A BBC report by Natalie Sherman and Tom Espiner summarizes the controversy.
The International Monetary Fund has openly criticised the UK government over its plan for tax cuts…In an unusually outspoken statement, the IMF said the proposal was likely to increase inequality and add to pressures pushing up prices. …Chancellor Kwasi Kwarteng unveiled the country’s biggest tax package in 50 years on Friday. But the £45bn cut has sparked fears that government borrowing could surge along with interest rates. …Lord Frost, the former Brexit minister and close ally of Prime Minister Liz Truss, criticised the IMF’s statement. …”The IMF has consistently advocated highly conventional economic policies. It is following this approach that has produced years of slow growth and weak productivity. The only way forward for Britain is lower taxes, spending restraint, and significant economic reform.” …Moody’s credit rating agency said on Wednesday that the UK’s plan for “large unfunded tax cuts” was “credit negative” and would lead to higher, persistent deficits “amid rising borrowing costs [and] a weaker growth outlook”. Moody’s did not change the UK’s credit rating.
So what should be done about the IMF’s misguided interference? Writing for the Spectator in the U.K., Kate Andrews has some observations about the underlying philosophical and ideological conflict..
…the International Monetary Fund has weighed in on the UK’s mini-Budget, offering a direct rebuke of Liz Truss and Kwasi Kwarteng’s tax cuts. …its spokesperson said…‘Given elevated inflation pressures in many countries, including the UK, we do not recommend large and untargeted fiscal packages at this juncture’… But this rebuke from the IMF is the kind of battle the Truss camp might be happy to have. …The IMF takes a political stance on inequality, viewing its reduction as a good thing in itself. Truss and Kwarteng reject this premise – summed up in the Chancellor’s statement last Friday when he called for the end of redistribution politics – and think it’s far more important to focus on ‘growing the size of the pie.’ The IMF’s ‘intervention’ is likely to become an example of the ‘Treasury orthodoxy’ that Truss was so vocal about during the leadership campaign: her belief that a left-wing economic consensus will not tolerate any meaningful shake-up of the tax code or supply-side reform.
Truss and Kwarteng are correct to reject the IMF’s foolish – and immoral – fixation on inequality. All you really need to know is that the IMF publishes research implying it is okay to hurt poor people if rich people are hurt by a greater amount.
Let’s close by addressing whether tax cuts are bad for Britain’s currency and financial markets. Paul Marshall explained the interaction (and non-interaction) of fiscal and monetary policy in a column for the U.K.-based Financial Times.

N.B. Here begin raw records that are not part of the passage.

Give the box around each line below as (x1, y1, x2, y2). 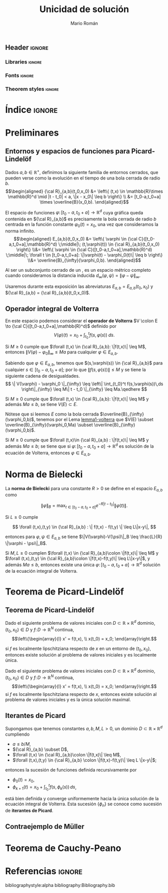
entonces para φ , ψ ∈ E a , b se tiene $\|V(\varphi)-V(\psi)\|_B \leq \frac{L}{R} (5, 533, 162, 541)
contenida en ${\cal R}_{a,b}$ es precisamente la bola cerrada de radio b (5, 216, 156, 222)
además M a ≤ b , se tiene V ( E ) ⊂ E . (5, 401, 78, 407)
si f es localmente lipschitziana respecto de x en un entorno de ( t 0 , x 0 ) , (5, 645, 151, 652)
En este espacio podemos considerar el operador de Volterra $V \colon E (5, 318, 158, 324)
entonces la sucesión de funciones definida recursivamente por (5, 766, 137, 772)
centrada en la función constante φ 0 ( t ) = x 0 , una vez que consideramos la (5, 221, 159, 228)
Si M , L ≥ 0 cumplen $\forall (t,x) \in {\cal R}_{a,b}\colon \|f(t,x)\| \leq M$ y (5, 550, 159, 556)
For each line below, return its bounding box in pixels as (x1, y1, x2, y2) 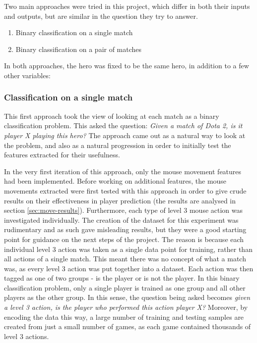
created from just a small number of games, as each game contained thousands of (4, 321, 251, 332)
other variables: (4, 70, 51, 80)
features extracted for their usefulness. (4, 149, 120, 160)
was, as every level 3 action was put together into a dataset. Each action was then (4, 263, 254, 273)
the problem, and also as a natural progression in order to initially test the (4, 140, 231, 150)
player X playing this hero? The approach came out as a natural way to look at (4, 130, 246, 140)
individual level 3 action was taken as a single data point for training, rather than (4, 244, 253, 254)
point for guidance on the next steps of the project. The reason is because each (4, 234, 244, 244)
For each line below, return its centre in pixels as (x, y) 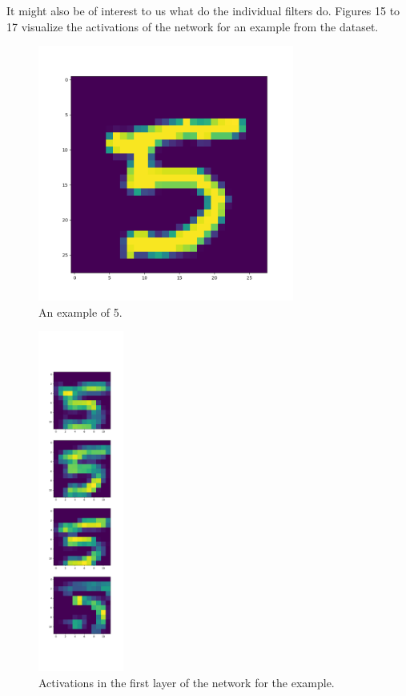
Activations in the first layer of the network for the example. (187, 682)
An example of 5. (80, 312)
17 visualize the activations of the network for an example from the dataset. (193, 26)
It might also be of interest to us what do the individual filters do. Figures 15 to (203, 10)
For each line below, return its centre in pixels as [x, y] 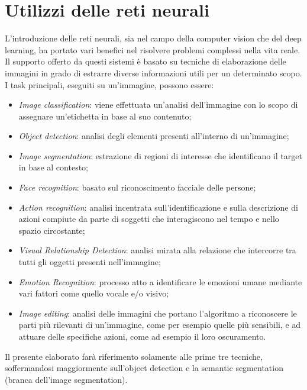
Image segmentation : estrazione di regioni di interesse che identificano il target [160, 155]
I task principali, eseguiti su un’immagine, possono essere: [109, 84]
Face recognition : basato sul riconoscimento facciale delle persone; [137, 187]
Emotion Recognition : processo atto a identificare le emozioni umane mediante [160, 281]
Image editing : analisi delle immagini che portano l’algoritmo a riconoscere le [158, 313]
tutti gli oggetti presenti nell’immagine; [90, 262]
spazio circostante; [52, 230]
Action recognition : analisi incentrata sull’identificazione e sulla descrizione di [158, 207]
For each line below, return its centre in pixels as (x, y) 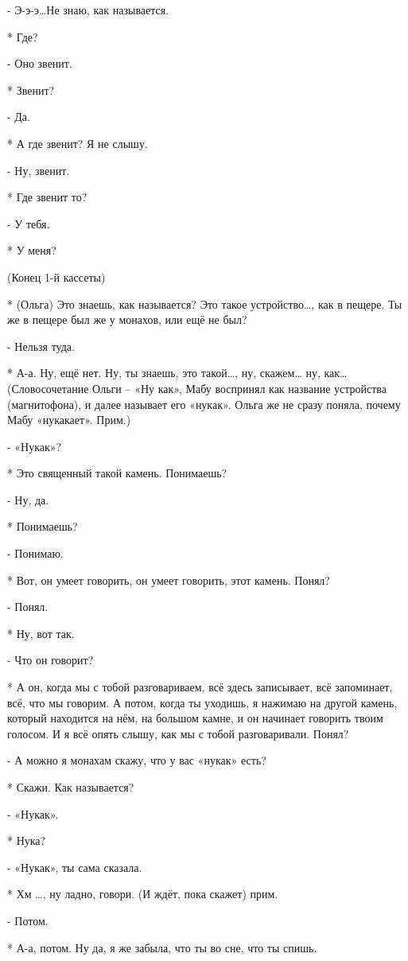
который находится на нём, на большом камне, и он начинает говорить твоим (195, 718)
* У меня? (32, 250)
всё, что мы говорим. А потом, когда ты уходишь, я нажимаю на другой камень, (202, 702)
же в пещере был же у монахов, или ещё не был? (127, 319)
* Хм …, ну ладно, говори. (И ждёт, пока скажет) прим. (143, 894)
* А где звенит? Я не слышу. (78, 143)
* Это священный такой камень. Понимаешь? (117, 473)
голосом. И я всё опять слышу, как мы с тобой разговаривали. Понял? (178, 733)
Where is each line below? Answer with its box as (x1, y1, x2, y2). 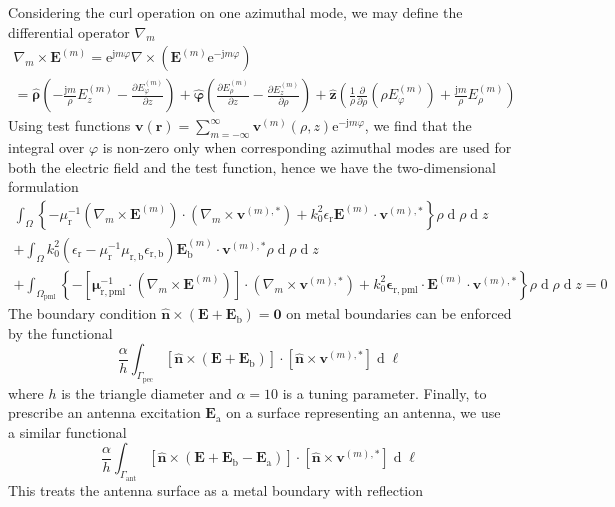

Since 2010, the G7 policy framework has been one of tight fiscal and loose monetary policy. …This combination of fiscal austerity and monetary largesse has not been a success. Austerity has not prevented government debt ratios steadily climbing to historic highs. …Meanwhile quantitative easing has fuelled asset inflation for the super-rich and has more or less abolished risk pricing in financial markets. And…it has produced inflation which is still out of control. But now the global policy consensus is in the process of pivoting… A distinctive feature of the UK’s fiscal pivot is the emphasis on reducing the burden of tax on work and business. This is sensible. …the bigger problem for Liz Truss’s government is the Bank of England. It seems that the governor, Andrew Bailey, did not get the memo. Our central bank has been behind the curve since inflation first started to rise sharply in 2021. …The Bank of England effectively lost control of the UK bond market last Thursday when it raised interest rates by 50 basis points, instead of the 75bp that the US Federal Reserve and the European Central Bank raised by. Its timidity is now having an impact on both the gilt market and sterling. That is the essential context for the market reaction to the mini-Budget. Once you lose market confidence, it is doubly hard to win it back. …a more muscular stance from the BoE to underpin financial market confidence in the UK, even at the expense of some short-term pain.
He is right. The Bank of England should be focused on trying to unwind its mistaken monetary policy that produced rising prices. That’s the approach that will strengthen the currency. And Truss and Kwarteng should continue their efforts for better tax policy so the economy can grow faster. But better tax policy needs to be accompanied by much-need spending restraint, which is what the United Kingdom enjoyed not only during the Thatcher years, but also under Prime Ministers Cameron and May.
P.S. The IMF also interfered in British politics when it tried to sabotage Brexit.